The innovation pipeline was carried out as scheduled. The company expects that products such as degradable PFO occluder, coronary sonic balloon, radiofrequency ablation needle of atrial septum, glargine insulin and so on will be approved in the near future; cryoablation balloon has recently entered the clinical stage, Dulapeptide-like drugs are in clinical phase 3, and Simelug peptide-like drugs will be declared IND in 1Q24. In addition, the company has reached a holding agreement with Minwei Bio, the GLP-1/GCGR/GIP-Fc 3 target molecule independently developed by the latter is in the clinical phase 1, and a number of innovative products with different indications such as weight loss, fat reduction, non-alcoholic fatty liver, heart failure and so on are being developed. In addition, the company said that it will continue to pay attention to ophthalmology, skin, oral and other consumer business, as well as the international layout of various business lines, and strive to reduce the proportion of domestic public hospital income in the future.
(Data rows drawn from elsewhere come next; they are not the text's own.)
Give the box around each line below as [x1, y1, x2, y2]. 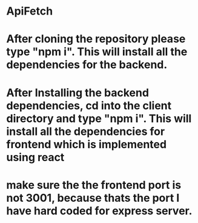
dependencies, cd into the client [6, 98, 172, 112]
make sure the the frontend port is [6, 178, 182, 192]
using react [6, 150, 65, 164]
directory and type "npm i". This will [6, 111, 192, 125]
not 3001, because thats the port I [6, 191, 180, 205]
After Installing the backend [6, 86, 150, 100]
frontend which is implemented [6, 137, 167, 151]
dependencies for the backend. [6, 58, 168, 72]
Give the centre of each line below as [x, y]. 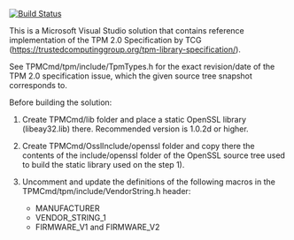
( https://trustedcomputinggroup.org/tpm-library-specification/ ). [125, 49]
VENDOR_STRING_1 [70, 217]
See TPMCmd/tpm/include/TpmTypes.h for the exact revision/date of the [142, 67]
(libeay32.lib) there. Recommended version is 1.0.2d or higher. [135, 129]
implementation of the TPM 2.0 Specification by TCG [105, 40]
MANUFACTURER [67, 208]
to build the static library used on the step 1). [103, 165]
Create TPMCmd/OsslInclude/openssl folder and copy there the [138, 146]
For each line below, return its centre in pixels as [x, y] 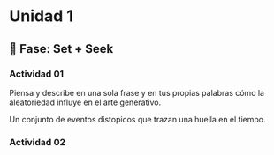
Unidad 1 [41, 16]
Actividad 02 [38, 142]
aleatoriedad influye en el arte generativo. [85, 102]
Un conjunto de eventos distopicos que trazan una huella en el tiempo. [138, 119]
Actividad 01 [37, 74]
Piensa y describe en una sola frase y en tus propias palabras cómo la [137, 92]
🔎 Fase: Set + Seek [61, 49]
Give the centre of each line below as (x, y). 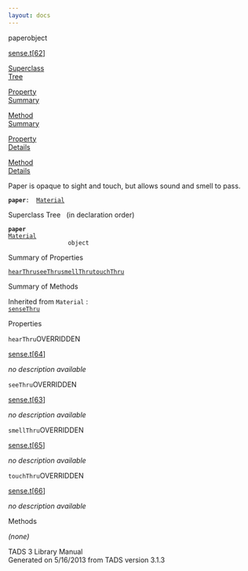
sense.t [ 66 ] (27, 490)
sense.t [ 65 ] (27, 445)
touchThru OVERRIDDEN (46, 475)
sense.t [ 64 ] (27, 354)
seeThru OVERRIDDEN (42, 384)
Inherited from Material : (48, 301)
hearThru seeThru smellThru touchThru (66, 271)
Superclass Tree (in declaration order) (71, 215)
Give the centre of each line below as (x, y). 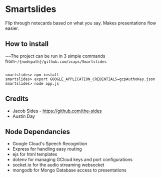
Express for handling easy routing (47, 149)
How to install (27, 44)
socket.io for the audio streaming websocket (58, 165)
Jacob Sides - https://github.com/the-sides (57, 111)
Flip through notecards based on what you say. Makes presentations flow (81, 23)
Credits (17, 99)
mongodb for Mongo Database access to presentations (69, 170)
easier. (12, 28)
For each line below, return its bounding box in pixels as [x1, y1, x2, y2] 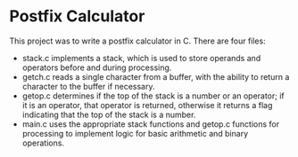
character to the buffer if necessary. [21, 81, 155, 91]
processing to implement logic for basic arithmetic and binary [21, 128, 248, 138]
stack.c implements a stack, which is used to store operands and [21, 52, 261, 63]
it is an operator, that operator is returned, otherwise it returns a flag [21, 99, 273, 110]
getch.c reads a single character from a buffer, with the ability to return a [21, 71, 290, 82]
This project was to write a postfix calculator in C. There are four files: [9, 35, 266, 46]
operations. [21, 137, 65, 148]
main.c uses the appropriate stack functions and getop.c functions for [21, 118, 279, 130]
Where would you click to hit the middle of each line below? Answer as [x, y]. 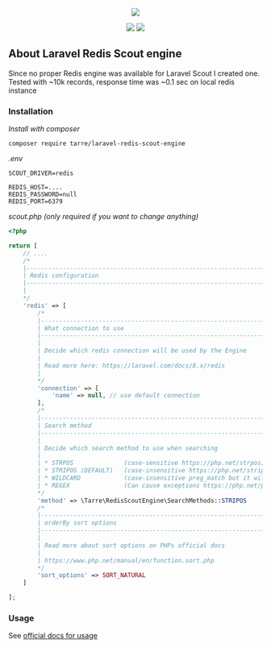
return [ [23, 246]
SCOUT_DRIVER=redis [41, 173]
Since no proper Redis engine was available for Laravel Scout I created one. [134, 73]
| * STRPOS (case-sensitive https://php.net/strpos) [151, 463]
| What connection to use [81, 328]
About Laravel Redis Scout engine [95, 54]
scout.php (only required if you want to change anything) [104, 217]
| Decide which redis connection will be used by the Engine [142, 351]
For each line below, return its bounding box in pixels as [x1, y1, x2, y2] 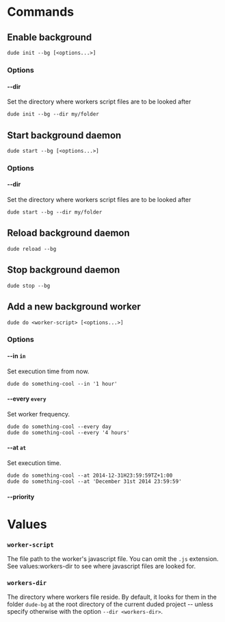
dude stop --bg [7, 282, 51, 289]
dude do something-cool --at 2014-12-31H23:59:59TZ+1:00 [7, 472, 173, 480]
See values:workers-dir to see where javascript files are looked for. [7, 562, 196, 571]
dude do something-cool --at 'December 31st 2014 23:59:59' [7, 478, 183, 485]
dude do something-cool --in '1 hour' [7, 380, 118, 387]
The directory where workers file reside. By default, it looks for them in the [7, 593, 217, 601]
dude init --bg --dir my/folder [7, 111, 99, 118]
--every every [7, 395, 47, 403]

Profit forecast and valuation

Taking into account the decline in emergency business year-on-year, drug collection pressure and other factors, we respectively cut the forecast of 24-year non-net profit deducted by 13% from 13% to 21.4 million RMB, corresponding to the 24-year deduction price-to-earnings ratio of 16,14 times for 2023 Universe. We maintain our outperform industry rating, lowering our target price by 10% to 27.5 yuan, corresponding to a 24-year non-price-to-earnings ratio of 24 times 2023 Universe, which is 51% higher than the current share price.

Risk

The impact of collection is higher than expected, the competition pattern is deteriorating, the promotion of new products is not as expected, and the internationalization is not as expected.

The translation is provided by third-party software.